Ekonom Ingatkan, Kenaikan Bunga Deposito Valas Bisa Jadi Pedang Bermata Dua

Rencana pemerintah untuk mendorong bank-bank Himpunan Bank Milik Negara (Himbara) menaikkan bunga deposito valuta asing (valas) telah memicu perdebatan sengit di kalangan ekonom. Kebijakan ini, yang digagas untuk menarik aliran modal masuk, dianggap berpotensi menimbulkan konsekuensi jangka panjang jika tidak diiringi dengan penciptaan aset dolar yang benar-benar produktif.

Kepala Ekonom Trimegah Sekuritas Indonesia, Fakhrul Fulvian, seperti dikutip dari Infopublik.id, menegaskan bahwa imbal hasil deposito dolar yang lebih tinggi tidak serta-merta akan mendatangkan modal asing dari luar negeri. Sebaliknya, efek awal yang justru mungkin terjadi adalah “shifting domestik,” di mana para deposan dalam negeri mengalihkan simpanan rupiah mereka ke dolar. Bank-bank memang akan mendapatkan tambahan dana dalam dolar AS, namun ini hanya terjadi di sisi kewajiban. “Kita menambah liabilitas dolar, tanpa menciptakan kapasitas produktif atau cadangan devisa riil,” jelasnya pada Senin (29/9/2025).

Menurut Fakhrul, kebijakan tersebut justru berisiko memperbesar permintaan dolar di dalam negeri tanpa adanya prospek penerimaan dolar baru yang substansial. Jika tidak ada instrumen kredit atau obligasi dolar yang mampu menyerap likuiditas tersebut, maka pembayaran bunga dolar di masa depan akan semakin membengkak. Inilah yang ia sebut sebagai masalah fundamental: kelangkaan aset dolar.

Fakhrul menambahkan, fenomena pelemahan nilai tukar rupiah hingga menyentuh Rp 16.700 per dolar AS beberapa waktu lalu turut dipicu oleh faktor serupa. “Kita akan butuh lebih banyak dolar di masa depan hanya untuk membayar bunga, sementara sumber devisa riil tidak bertambah,” ujarnya, menyoroti siklus yang dapat memperburuk kondisi mata uang domestik.

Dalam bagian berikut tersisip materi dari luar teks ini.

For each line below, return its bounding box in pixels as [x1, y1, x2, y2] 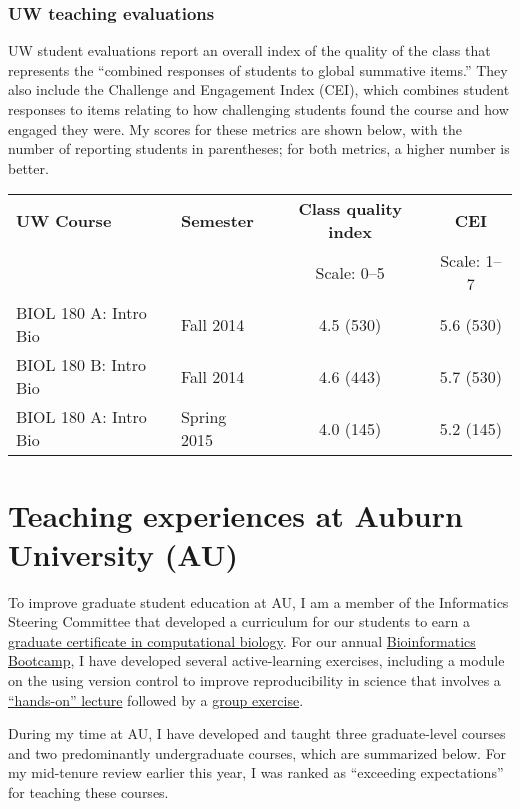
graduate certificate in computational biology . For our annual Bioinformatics [8, 630, 476, 651]
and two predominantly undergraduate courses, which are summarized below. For [8, 742, 507, 763]
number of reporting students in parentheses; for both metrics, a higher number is [8, 138, 510, 159]
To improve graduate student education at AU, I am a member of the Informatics [8, 591, 509, 612]
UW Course [16, 208, 112, 232]
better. [8, 157, 49, 178]
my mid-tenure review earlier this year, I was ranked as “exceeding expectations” [8, 762, 504, 783]
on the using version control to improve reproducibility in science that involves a [8, 670, 501, 691]
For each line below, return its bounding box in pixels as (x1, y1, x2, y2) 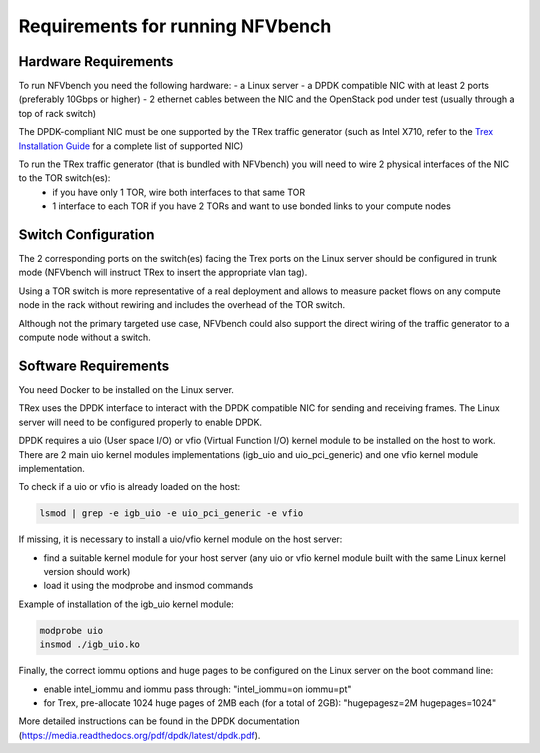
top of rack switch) (18, 107, 97, 119)
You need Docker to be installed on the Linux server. (18, 383, 235, 395)
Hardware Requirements (18, 53, 174, 70)
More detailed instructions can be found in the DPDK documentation (18, 715, 300, 727)
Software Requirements (18, 357, 170, 374)
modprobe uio (39, 625, 104, 636)
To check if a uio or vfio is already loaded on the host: (18, 481, 241, 493)
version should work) (43, 566, 131, 578)
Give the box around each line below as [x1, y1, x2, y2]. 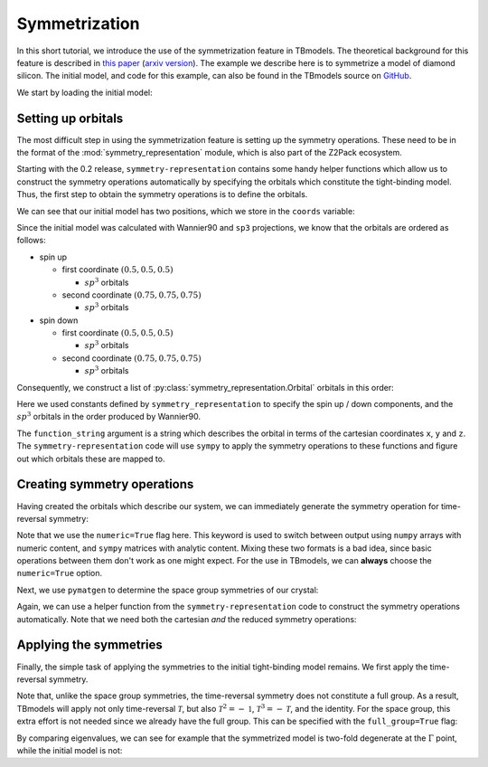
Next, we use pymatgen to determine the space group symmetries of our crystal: [16, 584, 319, 595]
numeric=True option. [16, 568, 103, 579]
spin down [39, 315, 79, 326]
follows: [16, 235, 46, 246]
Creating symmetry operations [16, 477, 194, 492]
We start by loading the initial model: [16, 87, 153, 98]
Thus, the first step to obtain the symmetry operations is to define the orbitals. [16, 189, 308, 200]
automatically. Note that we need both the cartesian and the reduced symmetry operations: [16, 613, 357, 624]
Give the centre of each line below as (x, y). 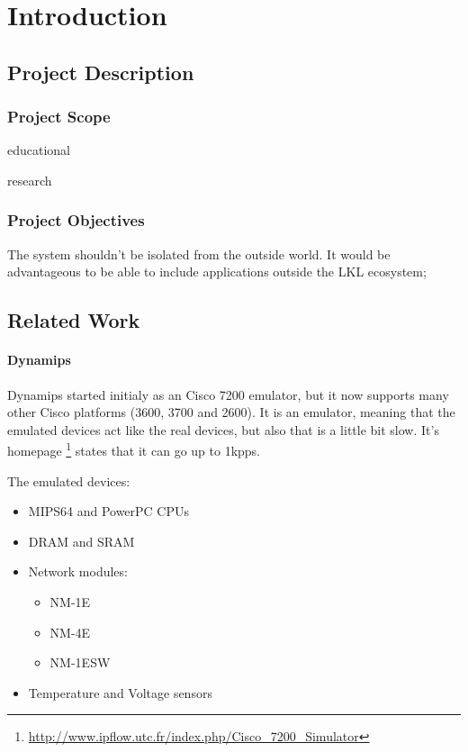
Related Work (74, 320)
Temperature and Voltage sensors (120, 692)
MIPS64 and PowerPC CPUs (109, 511)
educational (39, 150)
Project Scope (59, 117)
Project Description (101, 72)
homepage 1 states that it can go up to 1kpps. (134, 449)
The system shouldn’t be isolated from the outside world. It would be (199, 254)

Untuk mengatasi tantangan ini secara strategis, Fakhrul menekankan urgensi penciptaan instrumen dolar yang produktif. Ia menyarankan beberapa opsi, seperti penerbitan obligasi dolar oleh Badan Usaha Milik Negara (BUMN) besar seperti Pertamina atau PLN, atau obligasi pemerintah berdenominasi dolar (sering disebut INDON) untuk menyerap likuiditas yang ada. Alternatif lain adalah mengarahkan bank-bank Himbara untuk memperluas pembiayaan ekspor atau bahkan membuka cabang di luar negeri guna menyalurkan dana dolar yang mereka kumpulkan.

Ia mencontohkan, dalam beberapa tahun terakhir, tren perusahaan domestik justru lebih banyak menerbitkan obligasi rupiah karena biaya swap yang murah, menyebabkan pasar kehilangan instrumen berbasis dolar yang krusial. Padahal, keberadaan pinjaman, obligasi, atau instrumen lindung nilai (hedging) dalam dolar sangat vital untuk menjaga keseimbangan dan stabilitas sistem keuangan nasional.

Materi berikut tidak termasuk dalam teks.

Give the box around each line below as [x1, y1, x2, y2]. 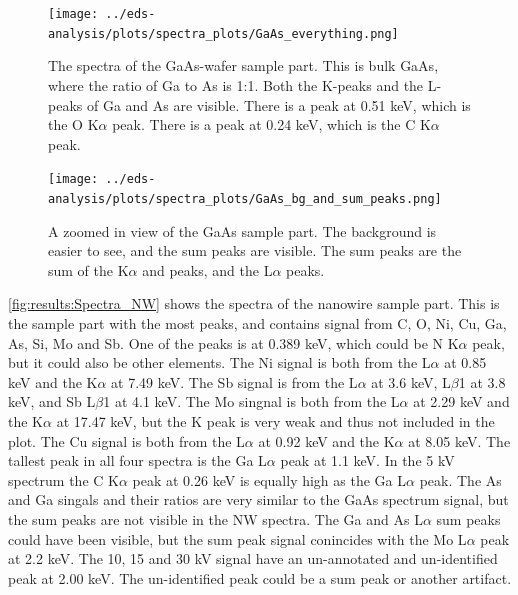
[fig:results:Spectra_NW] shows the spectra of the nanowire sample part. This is [8, 293, 500, 314]
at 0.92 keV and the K [258, 430, 395, 451]
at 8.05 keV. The [408, 430, 511, 451]
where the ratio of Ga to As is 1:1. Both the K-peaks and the [48, 74, 424, 95]
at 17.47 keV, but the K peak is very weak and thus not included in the [56, 410, 495, 431]
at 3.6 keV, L [371, 371, 451, 392]
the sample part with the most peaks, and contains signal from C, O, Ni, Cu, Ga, [8, 312, 507, 333]
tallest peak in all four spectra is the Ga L [8, 450, 267, 471]
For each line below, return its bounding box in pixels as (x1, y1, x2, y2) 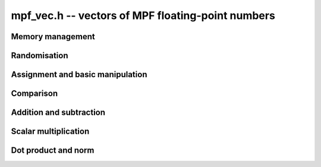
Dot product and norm (11, 146, 95, 156)
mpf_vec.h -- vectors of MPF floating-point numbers (11, 9, 276, 22)
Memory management (11, 31, 95, 42)
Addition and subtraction (11, 108, 106, 118)
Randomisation (11, 51, 68, 61)
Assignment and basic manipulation (11, 70, 147, 80)
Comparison (11, 89, 58, 99)
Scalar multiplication (11, 127, 90, 137)
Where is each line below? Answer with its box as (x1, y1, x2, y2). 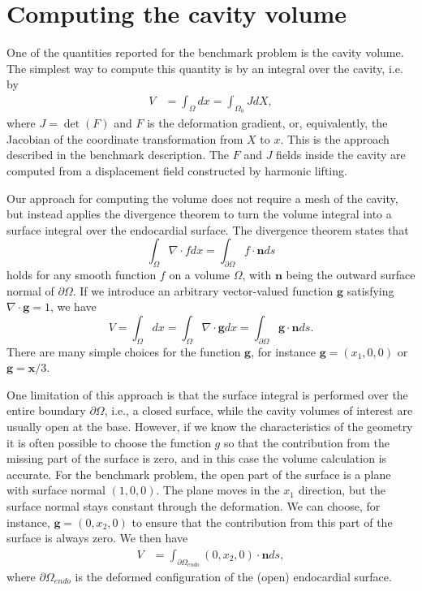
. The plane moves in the (156, 481, 280, 498)
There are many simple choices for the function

Apabila kelebihan likuiditas dolar yang masuk dapat disalurkan secara efektif melalui obligasi atau pinjaman baru yang produktif, dampaknya akan sangat positif. “Rupiah bukan hanya stabil, tapi berpotensi menguat kembali ke kisaran Rp16.000 atau lebih kuat. Karena ada mesin penerimaan devisa baru yang nyata,” pungkasnya, menunjukkan potensi penguatan ekonomi riil.

Fakhrul menegaskan bahwa kebijakan valuta asing tidak cukup hanya berfokus pada bunga deposito semata. “Pada akhirnya, kebijakan dolar adalah cermin dari kemampuan kita menyediakan aset produktif dalam mata uang yang paling diperebutkan dunia. Tanpa itu, setiap tambahan likuiditas dolar hanya menjadi beban bunga, bukan peluang pertumbuhan,” tandasnya dengan tegas.

Ia menutup dengan penekanan bahwa tantangan utama bukanlah sekadar menarik dolar masuk, melainkan memastikan penggunaannya secara produktif. “Jika berhasil, inflow tidak lagi sekadar liability, melainkan mesin kedaulatan ekonomi. Dan di titik itulah rupiah bisa berdiri lebih tegak,” tutupnya, memberikan visi jangka panjang bagi penguatan nilai tukar rupiah dan kemandirian ekonomi Indonesia.